In a memo to Christopher Vasquez, interim police chief in Winslow, Mesa police internal-affairs Detective Thomas Denning said although their investigation was focused on alleged policy and procedure violations, they declined to make any recommendations, leaving it up to the Winslow police to make their own conclusions.

At the time of the interview, Shipley was on administrative leave. He resigned at the end of October, after meeting with his lieutenant about the internal investigation, according to Winslow City Manger Stephen Pauken.

"He had as much time as he needed," Pauken told The Arizona Republic. "He wasn't forced to resign."

Shipley's perspective of the shooting

Winslow police said Shipley fired five times and killed Tsingine while responding to a report of a convenience-store theft. Tsingine, accused of shoplifting at a Circle K, had been holding a pair of scissors during the confrontation with Shipley.

Shipley told investigators that his initial plan of action was to detain Tsingine until the secondary officer, Sgt Ernesto Cano, could arrive.

"I just wanted her to stop," he said. "I was just going to get her stopped. I was like, ‘Okay, I’m just get her to stop, sit on the curb, wait.' "

However, Tsingine ignored his commands and "had this blank face," Shipley said. He wasn't aware that she had a weapon initially but he felt that she was attempting to flee.

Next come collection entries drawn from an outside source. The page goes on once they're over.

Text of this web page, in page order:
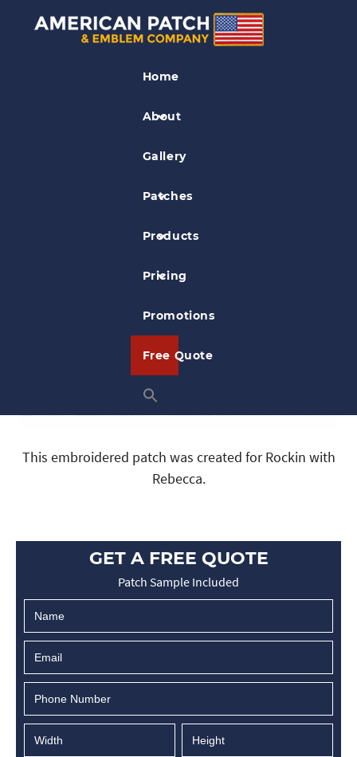
Home
About
Gallery
Patches
Products
Pricing
Promotions
Free Quote
Kids Patches
Rockin with Rebecca Patch
This embroidered patch was created for Rockin with
Rebecca.
GET A FREE QUOTE
Patch Sample Included
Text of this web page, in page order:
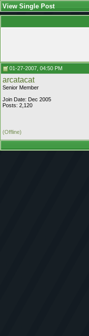
View Single Post
01-27-2007, 04:50 PM
arcatacat
Senior Member
Join Date: Dec 2005
Posts: 2,120
(Offline)
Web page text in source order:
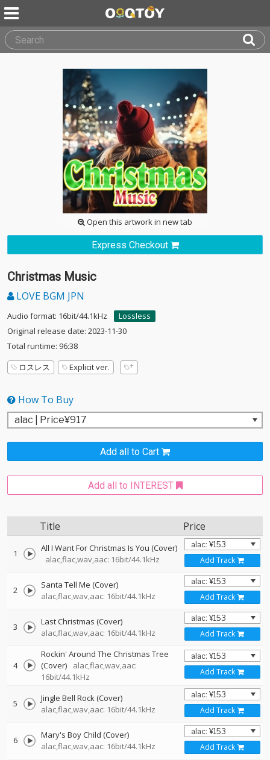
Open this artwork in new tab
Express Checkout
Christmas Music
LOVE BGM JPN
Audio format: 16bit/44.1kHz
Lossless
Original release date: 2023-11-30
Total runtime: 96:38
ロスレス
Explicit ver.
How To Buy
Add all to Cart
Add all to INTEREST
Title Price
1
All I Want For Christmas Is You (Cover)
alac,flac,wav,aac: 16bit/44.1kHz
Add Track
2
Santa Tell Me (Cover)
alac,flac,wav,aac: 16bit/44.1kHz
Add Track
3
Last Christmas (Cover)
alac,flac,wav,aac: 16bit/44.1kHz
Add Track
4
Rockin' Around The Christmas Tree
(Cover)
alac,flac,wav,aac:
16bit/44.1kHz
Add Track
5
Jingle Bell Rock (Cover)
alac,flac,wav,aac: 16bit/44.1kHz
Add Track
6
Mary's Boy Child (Cover)
alac,flac,wav,aac: 16bit/44.1kHz
Add Track
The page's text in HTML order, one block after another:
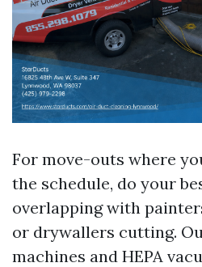
For move-outs where
the schedule, do your
overlapping with
or drywallers cutting.
machines and HEPA
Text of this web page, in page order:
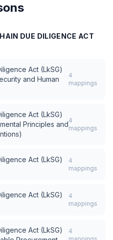
DUE DILIGENCE ACT
Act (LkSG)
and Human
4
mappings
Act (LkSG)
Principles and4
mappings
Act (LkSG)
4
mappings
Act (LkSG)
4
mappings
Act (LkSG)
4
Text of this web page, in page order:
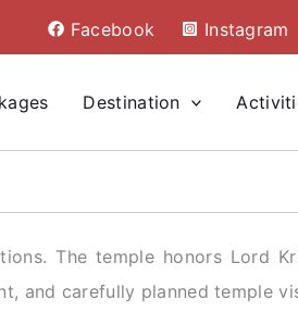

When asked by investigators “if he had utilized his full potential of physical strength on Tsingine when he attempted to detain her,” he replied, "No sir.”

““In my mind, at the time, I just didn’t feel it was necessary. I mean my mind at the time I was thinking, speaking frankly, ‘This is stupid. Why is she acting like this over a petty shoplifting incident?’ That was my mindset at the time. I was kinda, I was in disbelief. I was like, ‘Why is she actively resisting? Why is she acting this way over something so small and petty?’ "

Shipley was going to "place her in handcuffs for my safety and her safety," but she resisted and pulled out the scissors, he said.

He repeated to Mesa investigators what he had told DPS investigators in May: The scissors made him fear for his and Cano's lives.

"I kept trying to make her stop. She just wouldn’t stop," Shipley said. "At one point, it was just clear as day in front of me, and my mind said it to me and I verbalized it, scissors were right here and, from what I could remember and my mindset was, she’s trying to stab me."

Tsingine's autopsy report obtained by The Republic in July showed she was shot twice in the front upper torso area and struck twice in her back. When asked to explain the shots to her back, Shipley said he did not intend to fire the shots at her back.

"... It kind of shows that after I fired the first few rounds, she spun around pretty quick and I just didn't recall her spinning around like she did, like that," he said after being asked to review his body-camera footage.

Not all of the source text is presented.